Israël est confronté à un climat de plus en plus extrême, marqué par une série de phénomènes météorologiques inhabituels, tels que des vagues de chaleur, des pluies torrentielles et des orages de grêle. Les experts avertissent que ces conditions, amplifiées par le changement climatique, précipitent le pays vers un avenir où certaines parties deviendront de plus en plus difficiles à vivre.
Dans une récente interview accordée à ynet, les experts du climat, le professeur Oded Potchter de l'Institut de technologie de Holon et le professeur Menachem Luria de l'Université hébraïque de Jérusalem, ont évoqué les conséquences potentielles à long terme de la crise climatique.

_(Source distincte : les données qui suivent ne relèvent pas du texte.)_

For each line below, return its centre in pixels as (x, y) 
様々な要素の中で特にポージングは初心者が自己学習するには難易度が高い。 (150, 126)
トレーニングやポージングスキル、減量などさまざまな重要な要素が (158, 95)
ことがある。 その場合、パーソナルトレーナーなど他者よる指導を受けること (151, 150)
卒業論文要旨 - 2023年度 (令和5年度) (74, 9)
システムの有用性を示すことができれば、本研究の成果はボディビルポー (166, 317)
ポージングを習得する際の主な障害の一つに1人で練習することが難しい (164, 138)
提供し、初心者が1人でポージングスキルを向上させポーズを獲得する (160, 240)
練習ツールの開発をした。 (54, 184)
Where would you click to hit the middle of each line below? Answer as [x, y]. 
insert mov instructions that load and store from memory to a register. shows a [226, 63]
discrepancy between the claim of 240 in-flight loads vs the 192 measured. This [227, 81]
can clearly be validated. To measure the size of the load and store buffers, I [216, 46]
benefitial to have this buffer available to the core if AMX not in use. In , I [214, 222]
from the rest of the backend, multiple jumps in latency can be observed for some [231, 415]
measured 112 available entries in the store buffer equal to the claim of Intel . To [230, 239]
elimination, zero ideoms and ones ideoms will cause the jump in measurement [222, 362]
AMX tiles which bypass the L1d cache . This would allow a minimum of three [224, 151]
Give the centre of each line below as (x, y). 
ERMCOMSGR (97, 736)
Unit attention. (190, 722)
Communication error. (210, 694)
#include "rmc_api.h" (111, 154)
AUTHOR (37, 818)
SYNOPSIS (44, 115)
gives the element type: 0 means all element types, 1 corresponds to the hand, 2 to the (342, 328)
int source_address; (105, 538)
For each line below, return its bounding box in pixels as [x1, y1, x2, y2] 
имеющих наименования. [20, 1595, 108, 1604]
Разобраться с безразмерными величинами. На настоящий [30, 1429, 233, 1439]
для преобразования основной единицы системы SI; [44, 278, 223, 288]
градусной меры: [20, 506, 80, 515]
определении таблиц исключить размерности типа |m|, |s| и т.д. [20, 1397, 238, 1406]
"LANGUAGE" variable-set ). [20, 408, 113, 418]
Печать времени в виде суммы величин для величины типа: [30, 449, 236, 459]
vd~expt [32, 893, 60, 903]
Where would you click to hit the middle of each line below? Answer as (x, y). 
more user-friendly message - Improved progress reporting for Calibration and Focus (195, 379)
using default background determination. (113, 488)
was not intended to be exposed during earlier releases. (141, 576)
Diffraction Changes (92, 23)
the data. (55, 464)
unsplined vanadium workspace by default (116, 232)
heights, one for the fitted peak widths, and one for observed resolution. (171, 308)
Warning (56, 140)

Ils ont souligné qu'avec la hausse des températures mondiales, la fréquence des tempêtes de poussière en Israël devrait augmenter, aggravant la pollution atmosphérique et constituant une menace pour la santé publique.
M. Potchter a expliqué qu'au cours des 15 dernières années, la fréquence des tempêtes de poussière avait diminué, mais que cette année, elle a été « exceptionnelle » tant par son intensité que par sa fréquence. Selon lui, la hausse des températures et la sécheresse des sols contribuent à soulever davantage de poussière, un phénomène qui n'aurait pas été aussi marqué par le passé.
Se projetant dans l'avenir, Luria a mis en garde contre des vagues de chaleur de plus en plus intenses, notamment dans les régions où les températures pourraient dépasser les 50 degrés Celsius, rendant la vie à long terme intenable. « D'ici la fin du XXIe siècle, il sera beaucoup plus difficile de vivre dans des endroits où les températures dépassent régulièrement les 50 degrés », a déclaré Luria, ajoutant que certaines parties d'Israël, comme le sud de l'Arava, Eilat et la vallée du Jourdain, pourraient devenir invivables.
Luria a également imputé la hausse des températures mondiales aux États-Unis et à la Chine, pointant du doigt leur dépendance au charbon comme facteur majeur de l'augmentation des émissions. « La demande en énergie augmente, et la solution a été d'utiliser davantage de charbon, qui est le principal ennemi de la stabilité climatique », a-t-il affirmé.
En conséquence, les régimes climatiques se modifient, avec des étés plus longs et des hivers plus courts. Ce phénomène est aggravé par le retour d'El Niño, qui devrait encore intensifier ces changements. Potchter a souligné que le prochain épisode El Niño, prévu pour juillet, devrait être particulièrement intense, risquant d'entraîner un été chaud et imprévisible.
Les experts du climat ont averti que ces changements doivent être considérés sur le long terme et que, si la tendance actuelle se maintient, le climat futur en Israël et dans les régions avoisinantes pourrait présenter des défis insurmontables, notamment pour les populations les plus vulnérables.
Cette instabilité croissante souligne l'urgence de renforcer l'action climatique et les mesures d'adaptation au cours des prochaines décennies afin de protéger les régions les plus touchées en Israël et au-delà.